Records shown:
* * *

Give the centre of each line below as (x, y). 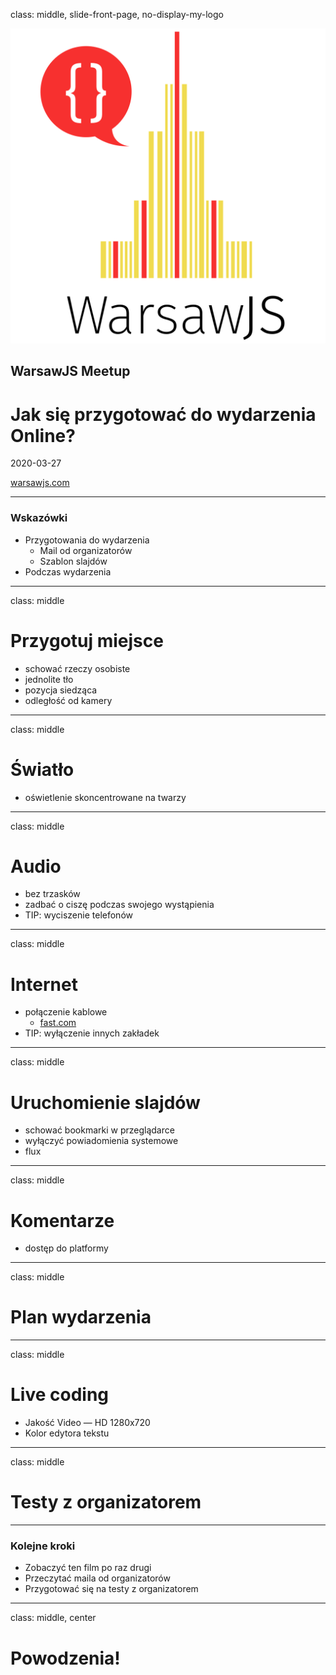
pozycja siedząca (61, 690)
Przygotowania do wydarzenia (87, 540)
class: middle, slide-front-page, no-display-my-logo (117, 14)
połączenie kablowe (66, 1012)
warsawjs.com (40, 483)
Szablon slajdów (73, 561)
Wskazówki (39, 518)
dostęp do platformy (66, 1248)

* * *

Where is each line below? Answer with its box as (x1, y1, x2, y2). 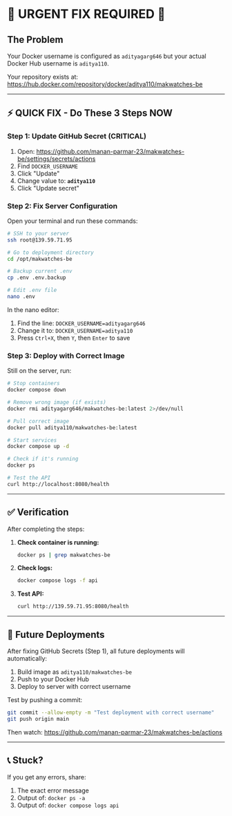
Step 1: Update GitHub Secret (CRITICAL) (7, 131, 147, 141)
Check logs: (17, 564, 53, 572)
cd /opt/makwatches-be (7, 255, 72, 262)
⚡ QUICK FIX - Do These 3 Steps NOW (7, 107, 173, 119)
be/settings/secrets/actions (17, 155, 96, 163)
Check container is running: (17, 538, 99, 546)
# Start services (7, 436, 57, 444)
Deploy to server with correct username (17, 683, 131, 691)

* * *

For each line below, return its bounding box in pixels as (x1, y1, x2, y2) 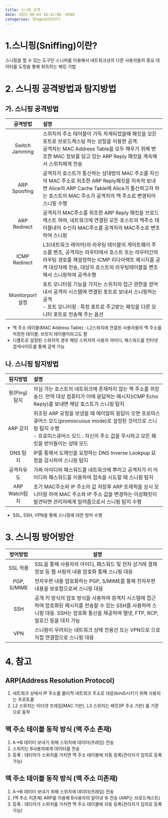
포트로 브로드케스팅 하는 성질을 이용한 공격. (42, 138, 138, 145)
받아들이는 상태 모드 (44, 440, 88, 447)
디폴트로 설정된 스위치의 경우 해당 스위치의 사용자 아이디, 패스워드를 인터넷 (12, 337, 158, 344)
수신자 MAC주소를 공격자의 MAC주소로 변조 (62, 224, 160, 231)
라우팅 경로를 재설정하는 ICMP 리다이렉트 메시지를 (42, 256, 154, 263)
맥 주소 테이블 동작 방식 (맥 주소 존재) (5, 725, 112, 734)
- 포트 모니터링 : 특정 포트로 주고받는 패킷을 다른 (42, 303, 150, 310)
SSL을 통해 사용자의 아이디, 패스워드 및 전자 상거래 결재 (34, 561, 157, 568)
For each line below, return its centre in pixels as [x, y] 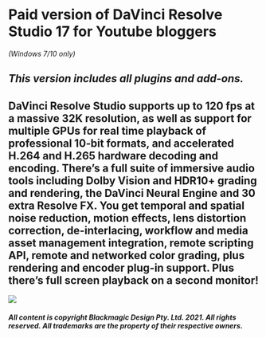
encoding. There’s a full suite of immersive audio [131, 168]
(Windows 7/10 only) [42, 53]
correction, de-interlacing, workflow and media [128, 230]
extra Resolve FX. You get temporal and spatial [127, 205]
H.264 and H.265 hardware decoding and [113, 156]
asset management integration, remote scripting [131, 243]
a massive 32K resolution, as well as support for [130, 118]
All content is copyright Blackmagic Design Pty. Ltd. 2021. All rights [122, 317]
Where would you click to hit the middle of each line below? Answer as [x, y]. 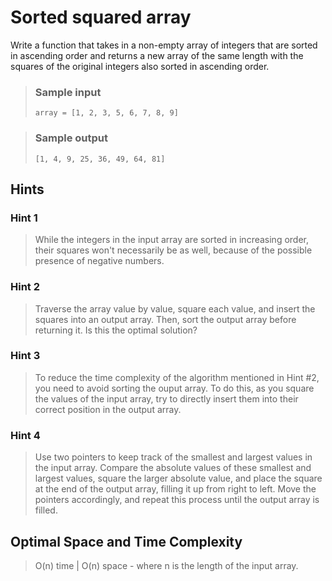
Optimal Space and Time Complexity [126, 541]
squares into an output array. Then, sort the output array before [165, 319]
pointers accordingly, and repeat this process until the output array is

* * *

Exercise objective:
Beginning with the line that contains "For each line below, return its bounding" and ending with the line that contains "맥 주소 테이블 동작 방식 (맥 주소 존재) (5, 725, 112, 734)", reproduce the listing exactly, pictures excluded.

Completed task:
For each line below, return its bounding box in pixels as (x1, y1, x2, y2) 
포트로 브로드케스팅 하는 성질을 이용한 공격. (42, 138, 138, 145)
받아들이는 상태 모드 (44, 440, 88, 447)
디폴트로 설정된 스위치의 경우 해당 스위치의 사용자 아이디, 패스워드를 인터넷 (12, 337, 158, 344)
수신자 MAC주소를 공격자의 MAC주소로 변조 (62, 224, 160, 231)
라우팅 경로를 재설정하는 ICMP 리다이렉트 메시지를 (42, 256, 154, 263)
맥 주소 테이블 동작 방식 (맥 주소 존재) (5, 725, 112, 734)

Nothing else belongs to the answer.